I have the following setup: a few dozen Python modules running which collect data, they send these data to an aggregator which is a Golang module, using a Unix socket connection (one file for everybody).
The aggregator crunches numbers and sends the aggregated data back to the Python modules on the same socket connection.
It does work. However, there's an ever increasing delay in between the sending of packets from the aggregator and the receipt of said packets. In a half an hour it can get up to a minute long delay.
I tried logging everything and I saw that there's no delays on the sending side (from the aggregator). But when it's received in the Python modules the packets arrive with an ever increasing delay.
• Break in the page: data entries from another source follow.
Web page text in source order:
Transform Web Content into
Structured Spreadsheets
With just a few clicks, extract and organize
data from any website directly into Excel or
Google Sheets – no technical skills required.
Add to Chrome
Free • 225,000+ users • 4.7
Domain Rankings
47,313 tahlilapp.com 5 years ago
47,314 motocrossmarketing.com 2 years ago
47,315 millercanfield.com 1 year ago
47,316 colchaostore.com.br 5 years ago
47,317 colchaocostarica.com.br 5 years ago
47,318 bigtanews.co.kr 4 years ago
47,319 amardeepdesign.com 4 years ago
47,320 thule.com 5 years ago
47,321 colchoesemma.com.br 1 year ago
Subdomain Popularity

It happens even if the Python module only uses the socket connection for listening, and it's doing nothing else but waits for data to come in on the socket connection.
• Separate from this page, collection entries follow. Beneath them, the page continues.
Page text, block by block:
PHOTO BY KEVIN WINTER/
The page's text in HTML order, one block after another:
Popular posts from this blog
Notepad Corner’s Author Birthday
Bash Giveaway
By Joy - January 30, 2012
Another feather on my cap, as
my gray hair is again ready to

The setup is quite complex but here are the main portions of the code which are relevant:
# creation of the socket
import socket
import asyncio
#...
loop = asyncio.get_event_loop()
sock= Socket(socket.AF_UNIX)
sock.setblocking(False)
await loop.sock_connect(sock, '/tmp/mysock')
# receipt of the packages
loop = asyncio.get_event_loop()
while True:
# ...
print("DBG: before socket read @",datetime.now().timestamp())
async with asyncio.timeout(Timeout):
newFrag=await loop.sock_recv(sock, BUFFSIZE)
print("DBG: after socket read @",datetime.now().timestamp())
# ...
For example here's some lines from the logs where two packets were sent with only 1 millisecond apart but they arrived 0.65 seconds apart.
...
DBG: after socket read @ 1695743800.925668 [1]
Received secData: (False, {'Ts': 1695743796, 'Main': 354.76, 'Secondary': 33678.9, 'SendTs': 1695743797.713 [2] })
DBG: before socket read @ 1695743800.926059 [3]
DBG: after socket read @ 1695743801.57975 [4]
Received secData: (False, {'Ts': 1695743797, 'Main': 354.76, 'Secondary': 33678.8, 'SendTs': 1695743797.714 [5]})
DBG: before socket read @ 1695743801.585009
...
Timestamp [1] and timestamp [2] show that there's already 3.2 sec delay. The difference between [1] and [4] shows that there was a delay of 0.65 sec between getting the two packets. The difference between [2] and [5] shows only 1ms between the sending of the two packets.
The above example from a Python script that did nothing else than listening to incoming packets.
I'm out of ideas as to why this is. I could understand a few hundred ms delay here and there but not the accumulation of the delays. Any clues for the underlying cause would be appreciated.